Now that some version of Geneva has been reinstated, you will soon find, I'd wager, a slew of revelations about what really went on in Iraq, a place where even Rumsfeld said Geneva applied (while secretly monitoring and condoning Geneva violations against military prisoners). Here's a new piece in the latest Esquire that adds some detail to the story of Captain Ian Fishback, pioneered in part by this blog and its readers a while back now. What the Esquire story shows, I think, is how cloesly the Pentagon and White House were interested in torture, and how people very high up in the Pentagon not only condoned but gave elaborate, professional legal guidance for brutality. Camp Nama, for example, was clearly authorized by high authorities, was a mini-concentration camp for detainees, with U.S. soldiers in no uniform, with no names, licensed by their commander-in-chief to beat and terrorize and torture at will. Money quote from a soldier who witnessed the systematic, approved abuse:
"Once, somebody brought it up with the colonel. 'Will [the Red Cross] ever be allowed in here?' And he said absolutely not. He had this directly from General McChrystal and the Pentagon that there's no way that the Red Cross could get in — they won't have access and they never will. This facility was completely closed off to anybody investigating, even Army investigators." ...
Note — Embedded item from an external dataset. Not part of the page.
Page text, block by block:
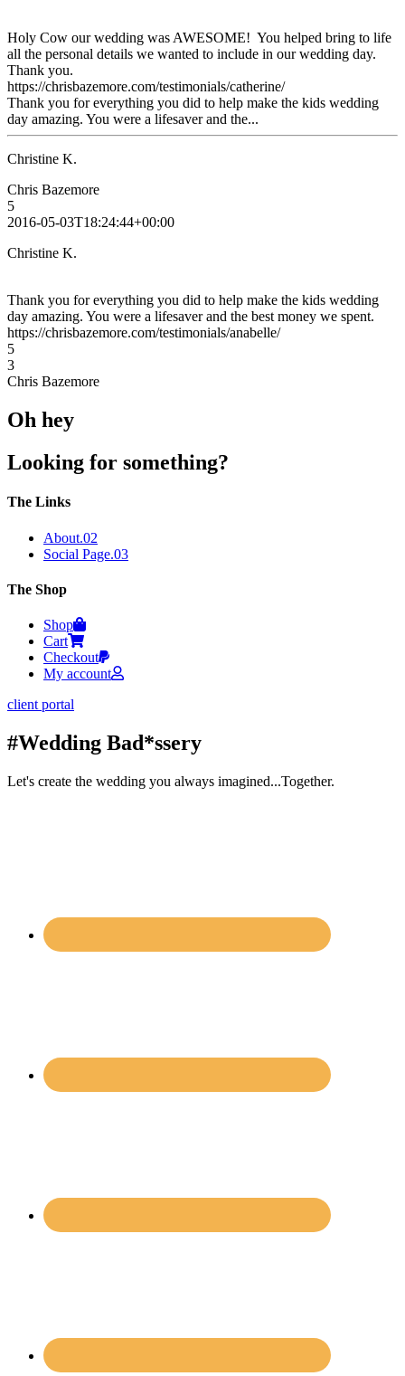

During his first six or seven weeks at the camp, Jeff conducted or participated in about fifteen harsh interrogations, most involving the use of ice water to induce hypothermia ...
Within the unit, the interrogators got the feeling they were reporting to the highest levels. The colonel would tell an interrogator that his report "is on Rumsfeld's desk this morning" or that it was "read by SecDef." "That's a big morale booster after a fourteen-hour day," Jeff says with a tinge of irony. "Hey, we got to the White House."
It's past time for the press to connect this to the White House.